Medical staff care for Taras Mykolaichuk, who was hit in the dorsal area by a fragment of mortar.
Since 2022, enemy forces has repeatedly targeted hospitals, health facilities, maternity wards and emergency vehicles. According to human rights groups, over two hundred health workers have been fatally attacked in nearly 2,000 assaults. This subterranean hospital is built from multiple steel bunkers, with wooden supports, soil and sand laid on top reaching the surface. It can withstand impacts from 152mm artillery shells and even multiple eight-kilogram TNT charges dropped by aerial means.

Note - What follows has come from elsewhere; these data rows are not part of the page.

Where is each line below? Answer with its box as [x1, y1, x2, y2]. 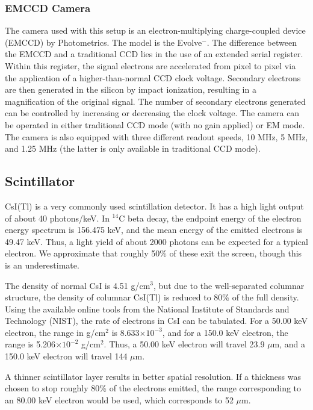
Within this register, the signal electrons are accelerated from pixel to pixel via [5, 60, 296, 72]
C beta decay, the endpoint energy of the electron [119, 211, 302, 224]
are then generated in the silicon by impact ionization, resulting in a [5, 83, 256, 96]
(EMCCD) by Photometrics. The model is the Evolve [5, 36, 202, 48]
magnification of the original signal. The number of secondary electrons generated [5, 95, 306, 107]
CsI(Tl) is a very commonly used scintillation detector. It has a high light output [5, 199, 304, 212]
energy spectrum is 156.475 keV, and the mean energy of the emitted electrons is [5, 223, 303, 236]
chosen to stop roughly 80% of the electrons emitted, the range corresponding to [5, 382, 302, 394]
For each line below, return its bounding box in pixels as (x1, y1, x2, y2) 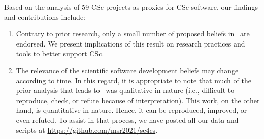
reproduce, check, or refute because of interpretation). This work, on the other (16, 95, 260, 105)
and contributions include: (4, 11, 85, 22)
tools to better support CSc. (16, 48, 104, 59)
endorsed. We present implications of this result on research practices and (16, 38, 245, 49)
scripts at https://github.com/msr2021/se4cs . (16, 124, 158, 135)
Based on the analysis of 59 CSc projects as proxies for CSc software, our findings (4, 2, 258, 12)
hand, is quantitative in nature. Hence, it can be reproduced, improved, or (16, 105, 247, 115)
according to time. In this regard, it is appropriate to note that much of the (16, 75, 251, 85)

A major industrial group, which financed the building, plans to erect twenty facilities in all. A senior official of Ukraine’s security agency and former military leader, the official, declared they would be “vitally essential for preserving the lives of our military and assisting defenders on the frontline.” The company described the initiative as the “largest-scale and challenging” it had undertaken since Russia’s invasion.
An example of the centre’s operating theatres.
Holovashchenko, said some injured personnel had to wait many hours or even multiple days before they could be evacuated because of the danger of air assaults. “We had a pair of severely injured casualties who arrived at 3am. It was necessary to perform a removal of both limbs on one of them. The soldier's bleeding control device had been on for so long there was no alternative.” What is his method with traumatic operations? “I’ve been medicine for 20 years. One must focus,” he said.
Orderlies transported Mykolaichuk through the tunnel and into an emergency vehicle. The vehicle was parked beneath a bush. He and the other soldiers were taken to the city of Dnipro for additional medical care. The underground hospital staff paused for rest. The hospital’s orange feline, Vasilevs, walked up to the doorway to greet the next arrivals. “Our facility operates active around the clock,” Holovashchenko said. “It doesn’t stop.”